その串間が一喝され、座っている組員がそっと目を逸らす。
「うっせぇぞババア!黙って座れって!」
「……串間」
やり返した串間を、津城がボソりと制した。
「さ、座って下さいっ、お母様私の隣でかまいませんか?」
香乃も慌てて瑞江の手を取った。
柔らかな手だった。
「ありがとうね、香乃さんご飯は食べられてるの?」
「はい」
ムッツリ押し黙った串間と、よく笑う瑞江とが揃い夕食は始まった。
瑞江はメニューのバランスの良さを褒め、木田に嬉しそうな顔をさせた。
多分、ここがどんな人間の集まりかは分かって居るだろう瑞江は、一言もそれに触れなかった。

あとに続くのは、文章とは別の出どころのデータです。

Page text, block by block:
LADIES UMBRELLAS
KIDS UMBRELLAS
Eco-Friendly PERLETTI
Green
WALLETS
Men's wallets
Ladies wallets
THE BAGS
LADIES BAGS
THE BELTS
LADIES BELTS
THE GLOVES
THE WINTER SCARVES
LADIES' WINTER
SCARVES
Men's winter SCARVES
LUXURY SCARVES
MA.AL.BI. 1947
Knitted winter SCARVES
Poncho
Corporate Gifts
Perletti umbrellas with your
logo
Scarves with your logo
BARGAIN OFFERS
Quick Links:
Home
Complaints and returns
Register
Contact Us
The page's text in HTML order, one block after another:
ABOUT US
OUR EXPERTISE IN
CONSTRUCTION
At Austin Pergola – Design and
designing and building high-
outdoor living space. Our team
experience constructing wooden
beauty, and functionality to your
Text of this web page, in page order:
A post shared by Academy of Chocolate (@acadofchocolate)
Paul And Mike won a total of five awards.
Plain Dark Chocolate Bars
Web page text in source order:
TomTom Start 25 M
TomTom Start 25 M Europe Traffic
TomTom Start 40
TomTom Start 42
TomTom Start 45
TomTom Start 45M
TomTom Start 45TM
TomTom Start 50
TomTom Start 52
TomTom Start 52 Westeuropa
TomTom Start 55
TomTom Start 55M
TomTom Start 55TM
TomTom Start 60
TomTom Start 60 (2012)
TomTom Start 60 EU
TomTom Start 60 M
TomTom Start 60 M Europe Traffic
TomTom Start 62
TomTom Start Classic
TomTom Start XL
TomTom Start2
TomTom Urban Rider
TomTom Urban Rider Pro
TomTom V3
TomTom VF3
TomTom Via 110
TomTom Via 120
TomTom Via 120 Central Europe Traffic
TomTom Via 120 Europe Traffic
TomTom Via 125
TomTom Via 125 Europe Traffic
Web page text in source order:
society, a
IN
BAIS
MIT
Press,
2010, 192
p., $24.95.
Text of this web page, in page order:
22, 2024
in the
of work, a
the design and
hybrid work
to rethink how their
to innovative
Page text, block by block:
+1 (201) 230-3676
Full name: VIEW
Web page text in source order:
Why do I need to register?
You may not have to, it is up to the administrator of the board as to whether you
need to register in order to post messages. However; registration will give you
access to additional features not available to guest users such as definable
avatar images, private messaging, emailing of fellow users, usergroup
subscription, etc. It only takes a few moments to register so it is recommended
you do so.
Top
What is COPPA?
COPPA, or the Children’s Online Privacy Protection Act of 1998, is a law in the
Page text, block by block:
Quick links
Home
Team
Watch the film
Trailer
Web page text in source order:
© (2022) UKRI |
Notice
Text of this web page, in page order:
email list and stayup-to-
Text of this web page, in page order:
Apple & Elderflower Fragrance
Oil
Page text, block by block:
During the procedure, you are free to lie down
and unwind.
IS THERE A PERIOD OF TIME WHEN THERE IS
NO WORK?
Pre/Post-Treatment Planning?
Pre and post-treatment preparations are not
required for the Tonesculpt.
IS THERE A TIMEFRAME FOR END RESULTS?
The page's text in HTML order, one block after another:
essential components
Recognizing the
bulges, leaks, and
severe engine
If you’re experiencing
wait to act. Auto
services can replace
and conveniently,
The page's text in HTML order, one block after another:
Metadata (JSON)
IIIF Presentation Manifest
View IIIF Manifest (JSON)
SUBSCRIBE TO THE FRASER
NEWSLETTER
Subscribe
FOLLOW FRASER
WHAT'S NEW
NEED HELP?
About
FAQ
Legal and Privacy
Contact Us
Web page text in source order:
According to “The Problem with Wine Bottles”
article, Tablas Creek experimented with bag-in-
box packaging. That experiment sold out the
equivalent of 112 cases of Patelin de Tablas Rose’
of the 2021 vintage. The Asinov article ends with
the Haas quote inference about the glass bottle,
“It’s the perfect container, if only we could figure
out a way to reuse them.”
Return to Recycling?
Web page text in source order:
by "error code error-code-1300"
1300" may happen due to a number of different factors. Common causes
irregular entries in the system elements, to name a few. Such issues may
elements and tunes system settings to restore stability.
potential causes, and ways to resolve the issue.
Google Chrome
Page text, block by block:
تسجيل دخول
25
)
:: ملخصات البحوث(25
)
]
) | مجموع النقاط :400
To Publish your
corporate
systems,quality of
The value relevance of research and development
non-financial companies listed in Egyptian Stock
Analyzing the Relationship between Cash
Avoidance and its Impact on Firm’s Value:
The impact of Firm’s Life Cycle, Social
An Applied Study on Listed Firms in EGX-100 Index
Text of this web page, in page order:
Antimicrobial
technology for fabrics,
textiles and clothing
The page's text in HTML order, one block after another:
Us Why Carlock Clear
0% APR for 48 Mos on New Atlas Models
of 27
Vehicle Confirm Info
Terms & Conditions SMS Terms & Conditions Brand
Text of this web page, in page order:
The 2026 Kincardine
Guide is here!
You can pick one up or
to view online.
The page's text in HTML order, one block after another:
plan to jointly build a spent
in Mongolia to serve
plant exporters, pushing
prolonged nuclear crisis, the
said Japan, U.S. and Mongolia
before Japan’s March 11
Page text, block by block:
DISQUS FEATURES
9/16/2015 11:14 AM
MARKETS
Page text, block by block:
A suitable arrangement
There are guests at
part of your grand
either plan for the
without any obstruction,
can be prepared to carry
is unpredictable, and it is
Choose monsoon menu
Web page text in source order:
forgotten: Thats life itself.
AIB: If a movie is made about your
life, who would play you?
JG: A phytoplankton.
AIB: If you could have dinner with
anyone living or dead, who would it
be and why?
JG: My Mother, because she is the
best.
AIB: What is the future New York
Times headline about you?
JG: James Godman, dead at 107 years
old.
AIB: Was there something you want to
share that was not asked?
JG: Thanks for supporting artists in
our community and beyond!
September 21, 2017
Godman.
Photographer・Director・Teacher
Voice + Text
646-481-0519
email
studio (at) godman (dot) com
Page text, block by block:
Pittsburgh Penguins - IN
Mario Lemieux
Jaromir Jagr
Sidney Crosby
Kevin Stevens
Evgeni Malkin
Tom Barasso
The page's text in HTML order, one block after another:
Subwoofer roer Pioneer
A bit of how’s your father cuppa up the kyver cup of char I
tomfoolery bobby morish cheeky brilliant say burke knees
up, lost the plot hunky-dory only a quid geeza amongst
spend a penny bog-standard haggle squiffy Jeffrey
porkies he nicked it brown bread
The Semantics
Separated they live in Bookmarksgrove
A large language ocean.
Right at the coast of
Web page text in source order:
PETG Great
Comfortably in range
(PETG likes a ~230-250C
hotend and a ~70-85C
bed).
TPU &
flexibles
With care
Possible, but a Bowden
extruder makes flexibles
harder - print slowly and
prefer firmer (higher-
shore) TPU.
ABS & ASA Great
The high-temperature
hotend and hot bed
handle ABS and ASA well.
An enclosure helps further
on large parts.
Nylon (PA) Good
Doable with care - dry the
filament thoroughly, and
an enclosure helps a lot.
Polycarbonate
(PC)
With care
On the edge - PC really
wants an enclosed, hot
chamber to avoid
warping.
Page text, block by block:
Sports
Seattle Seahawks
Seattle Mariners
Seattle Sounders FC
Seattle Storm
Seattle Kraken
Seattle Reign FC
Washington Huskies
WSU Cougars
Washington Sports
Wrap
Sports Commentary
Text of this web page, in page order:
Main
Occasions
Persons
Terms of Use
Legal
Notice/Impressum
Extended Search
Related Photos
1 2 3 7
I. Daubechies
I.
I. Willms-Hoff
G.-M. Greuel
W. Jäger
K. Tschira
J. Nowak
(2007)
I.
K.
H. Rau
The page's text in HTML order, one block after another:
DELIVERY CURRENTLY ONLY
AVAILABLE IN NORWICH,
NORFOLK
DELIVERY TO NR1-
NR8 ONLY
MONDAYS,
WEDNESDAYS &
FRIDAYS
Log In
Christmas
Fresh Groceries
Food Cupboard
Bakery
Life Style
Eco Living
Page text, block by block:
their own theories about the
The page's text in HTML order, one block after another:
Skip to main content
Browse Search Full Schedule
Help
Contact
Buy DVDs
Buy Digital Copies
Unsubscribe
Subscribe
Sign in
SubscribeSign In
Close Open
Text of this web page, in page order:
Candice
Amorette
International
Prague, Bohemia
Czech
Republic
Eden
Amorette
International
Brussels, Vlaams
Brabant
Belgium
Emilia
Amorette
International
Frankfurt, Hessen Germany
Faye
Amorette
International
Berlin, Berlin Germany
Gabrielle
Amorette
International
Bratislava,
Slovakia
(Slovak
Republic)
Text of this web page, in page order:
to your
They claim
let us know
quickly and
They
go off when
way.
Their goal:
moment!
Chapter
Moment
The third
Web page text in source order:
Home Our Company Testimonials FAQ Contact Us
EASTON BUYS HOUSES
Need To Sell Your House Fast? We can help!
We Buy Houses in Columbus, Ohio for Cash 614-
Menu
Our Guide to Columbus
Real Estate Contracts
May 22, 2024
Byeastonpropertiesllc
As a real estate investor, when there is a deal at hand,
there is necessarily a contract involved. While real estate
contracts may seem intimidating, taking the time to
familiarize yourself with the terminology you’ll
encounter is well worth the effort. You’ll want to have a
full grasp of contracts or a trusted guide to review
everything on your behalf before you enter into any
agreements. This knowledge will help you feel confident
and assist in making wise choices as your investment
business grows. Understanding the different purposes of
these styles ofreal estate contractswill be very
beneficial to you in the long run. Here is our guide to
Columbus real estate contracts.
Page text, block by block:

母親が早くに亡くなり、こうして話して貰えるのが有難いと言った香乃に、瑞江はニッコリと笑った。
バカ息子一人しか産まなかったせいで、孫も見られずに来たのだと串間に嫌味を言い。
家に待つ人も居ないからと、しばらく滞在してもらえる事になった。
嬉しそうな香乃と、ぶすっとした串間の顔は正反対で。
密かに組員達は笑いを堪え。
相変わらず、津城は飄々と夕食を平らげたのだった。